(INPUT DATA Opens)

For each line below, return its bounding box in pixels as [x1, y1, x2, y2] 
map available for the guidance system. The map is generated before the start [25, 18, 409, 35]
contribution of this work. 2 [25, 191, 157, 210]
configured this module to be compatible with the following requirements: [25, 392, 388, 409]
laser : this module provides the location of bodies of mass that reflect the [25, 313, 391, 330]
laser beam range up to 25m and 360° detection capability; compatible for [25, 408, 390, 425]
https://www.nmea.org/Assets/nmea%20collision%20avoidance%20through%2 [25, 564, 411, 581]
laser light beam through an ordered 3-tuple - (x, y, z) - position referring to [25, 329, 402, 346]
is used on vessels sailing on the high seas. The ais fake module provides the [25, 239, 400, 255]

(INPUT DATA Closes)
(INPUT DATA Opens)

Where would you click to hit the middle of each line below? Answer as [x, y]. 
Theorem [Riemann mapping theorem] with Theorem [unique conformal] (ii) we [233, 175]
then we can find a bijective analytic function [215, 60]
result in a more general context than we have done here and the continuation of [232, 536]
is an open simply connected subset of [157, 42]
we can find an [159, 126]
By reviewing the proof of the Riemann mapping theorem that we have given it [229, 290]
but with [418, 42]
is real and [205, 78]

(INPUT DATA Closes)

From the entries above, restate word for word the lines from the line containing "result in a" to the line containing "is real and [205, 78]", both ends included, and nothing more.

result in a more general context than we have done here and the continuation of [232, 536]
is an open simply connected subset of [157, 42]
we can find an [159, 126]
By reviewing the proof of the Riemann mapping theorem that we have given it [229, 290]
but with [418, 42]
is real and [205, 78]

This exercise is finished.